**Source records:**
------------------------------------------------------------
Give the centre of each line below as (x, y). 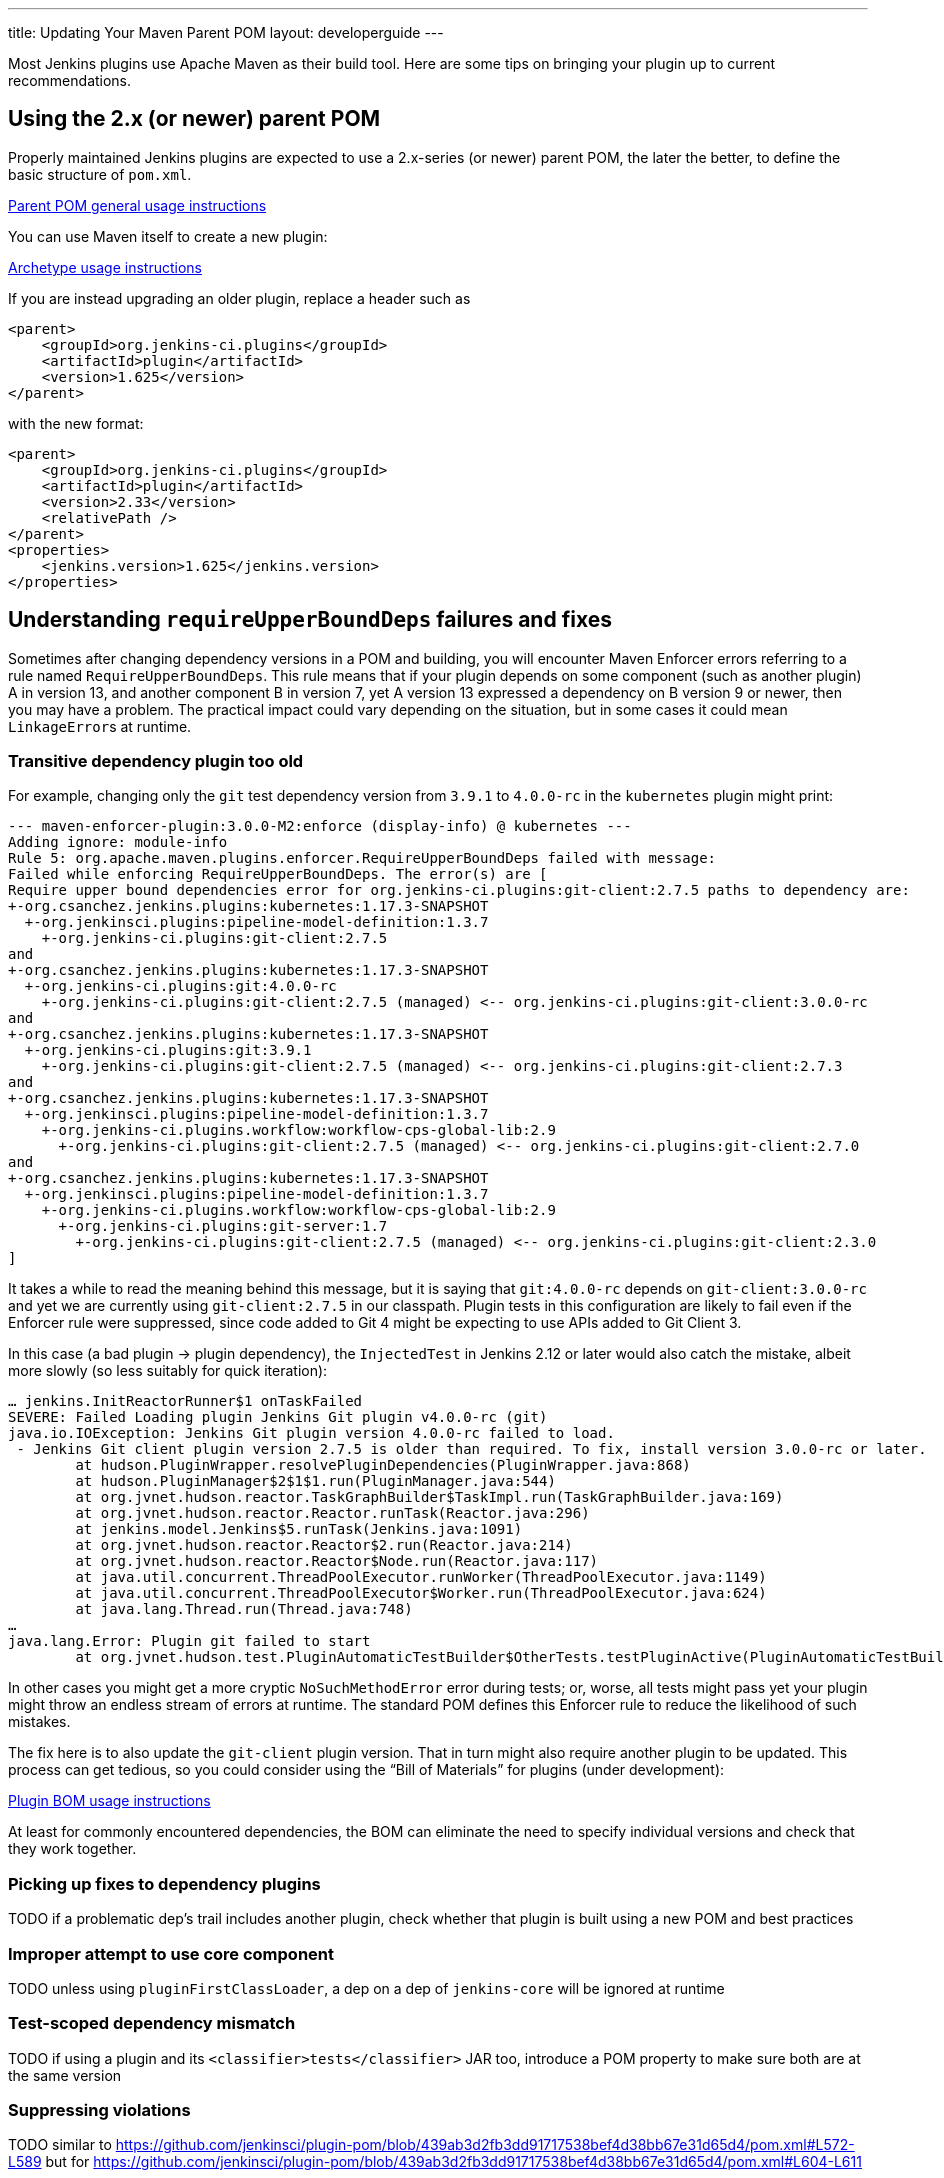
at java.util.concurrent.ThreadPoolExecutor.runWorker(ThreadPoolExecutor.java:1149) (421, 1577)
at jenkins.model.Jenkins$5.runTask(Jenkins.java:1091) (299, 1529)
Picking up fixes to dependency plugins (164, 1883)
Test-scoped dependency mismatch (152, 2023)
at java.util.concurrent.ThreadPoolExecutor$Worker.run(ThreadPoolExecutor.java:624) (421, 1593)
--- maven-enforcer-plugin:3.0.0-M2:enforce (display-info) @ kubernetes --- (320, 826)
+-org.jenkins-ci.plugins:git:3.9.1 (168, 1050)
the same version (65, 2075)
------------------------------------------------------------
**PROMPT:** Extract all lines from the data in which "java" is found.

**WRITTEN SOLUTION:**
at java.util.concurrent.ThreadPoolExecutor.runWorker(ThreadPoolExecutor.java:1149) (421, 1577)
at jenkins.model.Jenkins$5.runTask(Jenkins.java:1091) (299, 1529)
at java.util.concurrent.ThreadPoolExecutor$Worker.run(ThreadPoolExecutor.java:624) (421, 1593)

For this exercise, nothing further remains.